『モリコーネ 映画が恋した音楽家』(2022.11.20.オンライン試写)
ジュゼッペ・トルナトーレ監督が、師であり友でもある映画音楽の巨匠エンニオ・モリコーネに迫ったドキュメンタリー。これは大傑作だった。
ちなみに『ニュー・シネマ・パラダイス』(88)以降、『みんな元気』(90)『明日を夢見て』(95)『海の上のピアニスト』(98)『マレーナ』(00)『シチリア!シチリア!』(09)『鑑定士と顔のない依頼人』(13)と、トルナトーレの映画の音楽はモリコーネが担当している。
1961年のデビュー以来、生涯500作品以上もの映画やテレビの音楽を手掛けたモリコーネ。この映画は、彼へのインタビューというよりも“独白”を中心に、関係者の証言、作曲した映画の名場面、ワールドコンサートツアーの演奏などを織り込みながら、作曲の秘密を解き明かす一方で、パワフルでチャーミングな人間性にも迫っている。
この映画の素晴らしさは、もちろん、モリコーネの音楽自体に寄るところが一番だが、全編にトルナトーレのモリコーネへの素直な愛があふれ、編集のテンポも要素の選択もよく、その生い立ちから、仕事ぶり、悩みや屈折までを明らかにしていき、とても見応えがあった。157分という長尺ながら、全く飽きさせない。やるじゃないかトルナトーレ。
「映画音楽の作曲は好きではなかった。屈辱だった。正当な音楽や作曲から見れば邪道」と卑下し、やめたいというモリコーネを、映画(監督)の方が求めて、離さない。だから仕事が途切れない。やめられないという堂々めぐりを見ていると、やはり、彼は映画音楽の作曲者として天から選ばれた人だったのだと思わずにはいられない。
また、監督たちとのエピソードを聞いていると、ひょっとしたら、モリコーネの方が監督よりも映画を理解しているのではないかと思わされるところがあるのが面白い。

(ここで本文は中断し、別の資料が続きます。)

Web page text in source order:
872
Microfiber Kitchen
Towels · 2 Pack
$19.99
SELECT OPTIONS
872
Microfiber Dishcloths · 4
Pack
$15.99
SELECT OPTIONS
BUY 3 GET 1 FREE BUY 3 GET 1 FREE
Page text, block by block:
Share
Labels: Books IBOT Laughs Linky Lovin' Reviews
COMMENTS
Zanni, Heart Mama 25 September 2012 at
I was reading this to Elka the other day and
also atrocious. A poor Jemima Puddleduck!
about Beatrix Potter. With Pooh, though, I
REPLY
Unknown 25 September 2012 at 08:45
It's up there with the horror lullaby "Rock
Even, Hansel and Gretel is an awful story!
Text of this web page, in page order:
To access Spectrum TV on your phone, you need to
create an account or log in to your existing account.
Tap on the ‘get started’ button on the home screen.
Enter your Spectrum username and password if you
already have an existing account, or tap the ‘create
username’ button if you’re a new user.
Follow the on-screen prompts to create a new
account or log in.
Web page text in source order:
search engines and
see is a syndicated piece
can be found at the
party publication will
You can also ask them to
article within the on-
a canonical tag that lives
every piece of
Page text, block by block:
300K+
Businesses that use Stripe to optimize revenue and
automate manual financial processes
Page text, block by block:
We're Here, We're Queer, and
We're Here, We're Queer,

特に、セルジオ・レオーネ作品におけるモリコーネの音楽は、レオーネの思わせぶりで冗漫な演出を補って余りあるものがあり、名画だと錯覚させる効果を発揮したと思う。とはいえ、この映画を見て泣けてしまうのは、やはり『ウエスタン』(68)であり、『ワンス・アポン・ア・タイム・イン・アメリカ』(84)のところなのだけれど…。
ベルナルド・ベルトルッチやオリバー・ストーン、タビアーニ兄弟といった監督たちが、モリコーネが作曲した自分の映画の音楽を、尊敬と礼を込めて楽しそうに口ずさむ様子が、何だかほほ笑ましく見えた。

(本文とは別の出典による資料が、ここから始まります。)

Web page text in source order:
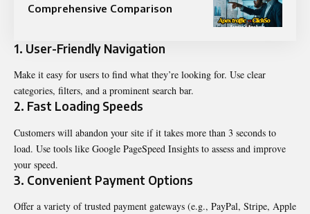
Comprehensive Comparison
1. User-Friendly Navigation
Make it easy for users to find what they’re looking for. Use clear
categories, filters, and a prominent search bar.
2. Fast Loading Speeds
Customers will abandon your site if it takes more than 3 seconds to
load. Use tools like Google PageSpeed Insights to assess and improve
your speed.
3. Convenient Payment Options
Offer a variety of trusted payment gateways (e.g., PayPal, Stripe, Apple
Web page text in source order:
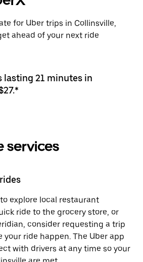
for Uber trips in Collinsville,
ahead of your next ride
lasting 21 minutes in
services
explore local restaurant
ride to the grocery store, or
consider requesting a trip
your ride happen. The Uber app
with drivers at any time so your
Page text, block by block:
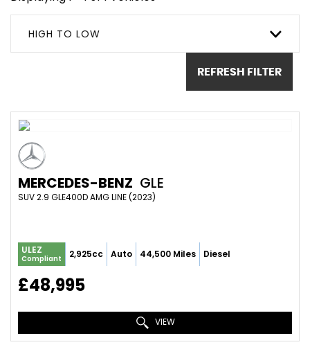
HIGH TO LOW
REFRESH FILTER
MERCEDES-BENZ GLE
SUV 2.9 GLE400D AMG LINE (2023)
ULEZ
Compliant 2,925cc Auto 44,500 Miles Diesel
£48,995
VIEW
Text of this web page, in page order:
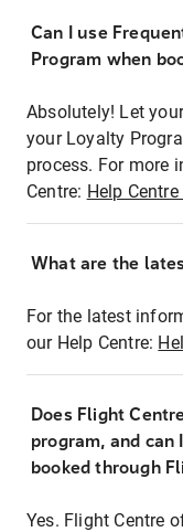
Can I use
Program when
Absolutely! Let
your Loyalty
process. For more
Centre: Help
What are the
For the latest
our Help Centre:
Does Flight
program, and
booked through
Yes. Flight Centre
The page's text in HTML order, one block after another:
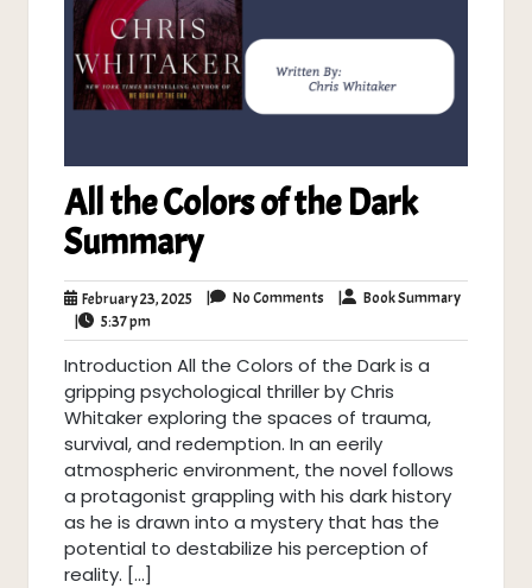
All the Colors of the Dark
Summary
February 23, 2025 February
2025
| No Comments No| Book SummaryBook
5:37 pm5:37
pm
Introduction All the Colors of the Dark is a
gripping psychological thriller by Chris
Whitaker exploring the spaces of trauma,
survival, and redemption. In an eerily
atmospheric environment, the novel follows
a protagonist grappling with his dark history
as he is drawn into a mystery that has the
potential to destabilize his perception of
reality. […]
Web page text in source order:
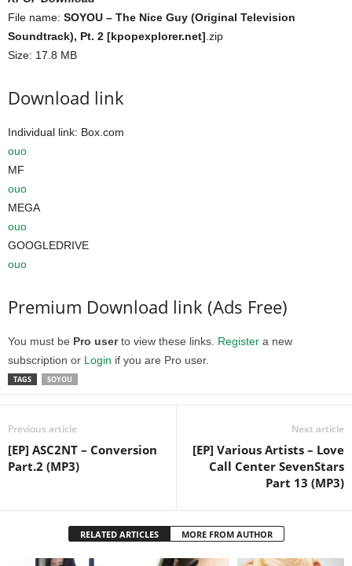
File name: SOYOU – The Nice Guy (Original Television
Soundtrack), Pt. 2 [kpopexplorer.net] .zip
Size: 17.8 MB
Download link
Individual link: Box.com
ouo
MF
ouo
MEGA
ouo
GOOGLEDRIVE
ouo
Premium Download link (Ads Free)
You must be Pro userto view these links. Register a new
subscription or Login if you are Pro user.
TAGS SOYOU
Previous article
[EP] ASC2NT – Conversion
Part.2 (MP3)
Next article
[EP] Various Artists – Love
Call Center SevenStars
Part 13 (MP3)
RELATED ARTICLES MORE FROM AUTHOR
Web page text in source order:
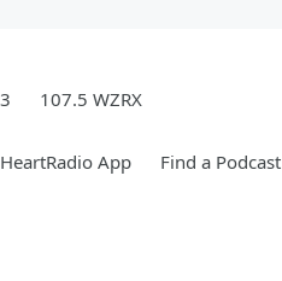
107.5 WZRX
App Find a Podcast
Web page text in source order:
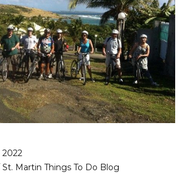
2022
Martin Things To Do Blog
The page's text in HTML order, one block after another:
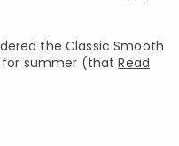
the Classic Smooth
for summer (thatRead
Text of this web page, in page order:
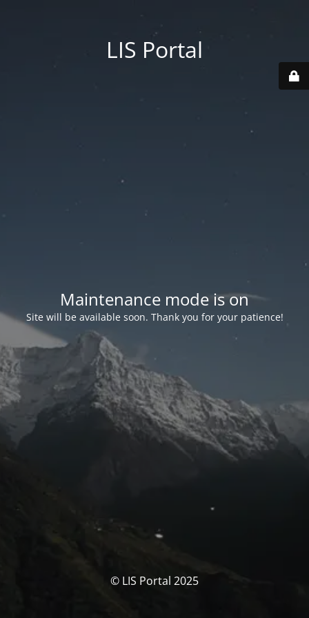
LIS Portal
Maintenance mode is on
Site will be available soon. Thank you for your patience!
© LIS Portal 2025
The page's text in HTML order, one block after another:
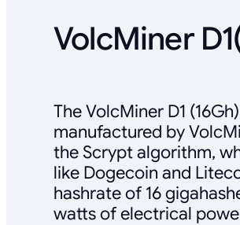
VolcMiner
The VolcMiner D1
manufactured by
the Scrypt algorithm,
like Dogecoin and
hashrate of 16
watts of electrical
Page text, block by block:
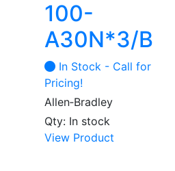
100-
A30N*3/B
In Stock - Call for
Pricing!
Allen‑Bradley
Qty: In stock
View Product
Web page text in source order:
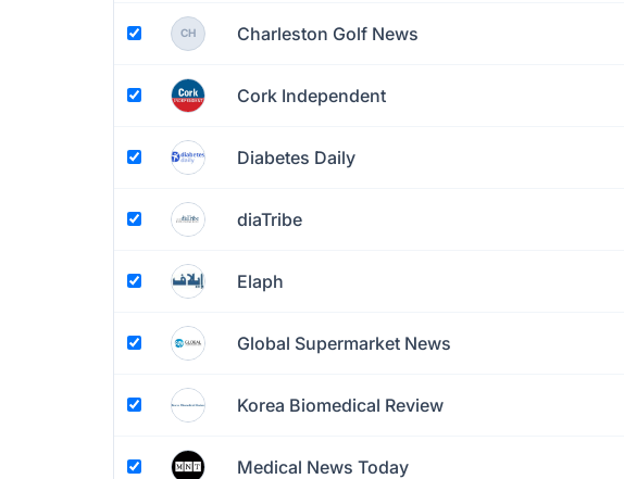
CH Charleston Golf News
Cork Independent
Diabetes Daily
diaTribe
Elaph
Global Supermarket News
Korea Biomedical Review
Medical News Today

主な名場面は、『荒野の用心棒』(64)『夕陽のガンマン』(65)『続・夕陽のガンマン』(66)『ウエスタン』『シシリアン』(69)『殺人捜査』(70)『1900年』(76)『天国の日々』(78)『ワンス・アポン・ア・タイム・イン・アメリカ』『ミッション』(86)『アンタッチャブル』(87)『ニュー・シネマ・パラダイス』(88)『海の上のピアニスト』(98)『ヘイトフル・エイト』(15) …。
『夕陽のギャングたち』(71)と『カジュアリティーズ』 (89)が出てこなかったのが、ちょっと残念だった。
主な証言者は、トルナトーレ、クリント・イーストウッド、ベルトルッチ、クエンティン・タランティーノ、ウォン・カーウァイ、ストーン、ローランド・ジョフィ、タビアーニ兄弟、ダリオ・アルジェント、リナ・ウェルトミュラー、リリアーナ・カバーニ、ジョン・ウィリアムズ、ハンス・ジマー、クインシー・ジョーンズ、ブルース・スプリングスティーン、ジョーン・バエズ、パット・メセニー…。